[Editor: This is a chapter from The Foundations of Culture in Australia (1936) by P. R. Stephensen.]
§ 34
Export of genius
Sheep-culture, agriculture, physical culture, have reached high standards in Australia, but intellectual culture has been neglected. We require now to grow to fuller intellectual stature — to become a nation in all attainments. Not in a day, and not in many days, will a journey in this direction be done; but a beginning can be made, and, in fact, has been made.
In matters concerning the only culture that endures — preservation, development, breeding, growth of living ideas — the inferiority complex of the Australian will be removed, and is being removed, by a bold gesture of those in the Commonwealth today to whom the very word Australia is a full and rich music. Our Australia, ours to hold and develop, ours to define, by our own virtue and power. Our giant scroll on which a new story will be written. . . .

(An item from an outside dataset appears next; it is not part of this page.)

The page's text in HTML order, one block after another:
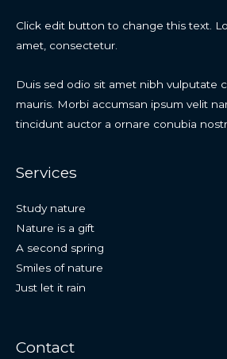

Stern self-criticism is the mark and privilege of an honest man, as stern national self-criticism is the mark, duty, and privilege of a patriot. The criticism which sneers at Australia from the point of view of some other nationality is merely nugatory. The criticism which arises within Australia, as self-criticism, inspired by love of the country and belief in it, may be even more bitter than that from outside; but it will be valid, it will be genuine, it will ultimately become constructive.
It is easier and much more pleasant to lull than to provoke. Lull the public, dope them, tell them that everything is for the best in the best of all possible Australias, and honours will come thick and easy — or it has been so in the past. But truth resides in a well, and can sometimes be hauled up in bucketsful. “When the truth-tellers arrive,” says the immortal Brent of Bin Bin, “there will be Pillaloo.” Australia has had a surfeit of sedatives. It is time for us to be honest with ourselves, and stir up at least a certain amount of Pillaloo.
The nasty, unpalatable, and very deplorable truth which we now must swallow, is that Australia, for one reason and another, has become a cultural backwater, stagnant, and culturally green-slimed. It is necessary, in the more civilised countries, to apologise frequently for being an Australian. This must stop.
The pastoralists, the commercialists, who opened Australia like a bully-beef tin, gobbled the contents, and would throw the tin away, were invaders to Australia, found it an easy conquest, had no thoughts except get-rich-quick and clear-out-home-again. Then the lure of Australia grew upon them, they “settled” here, and bred families to the third, fourth, and fifth generation; but the psychology of get-rich-quick, the impulse to destroy, to rape and plunder, and then to make a getaway back “home,” has remained deeply embedded in the national mind.
Australia is an easy place to leave: that is the trouble. Steamer-ticket escape costs very little for anyone really determined to escape. Thus our intellectuals, rather than tackle the work of building up a culture here, have frequently emigrated.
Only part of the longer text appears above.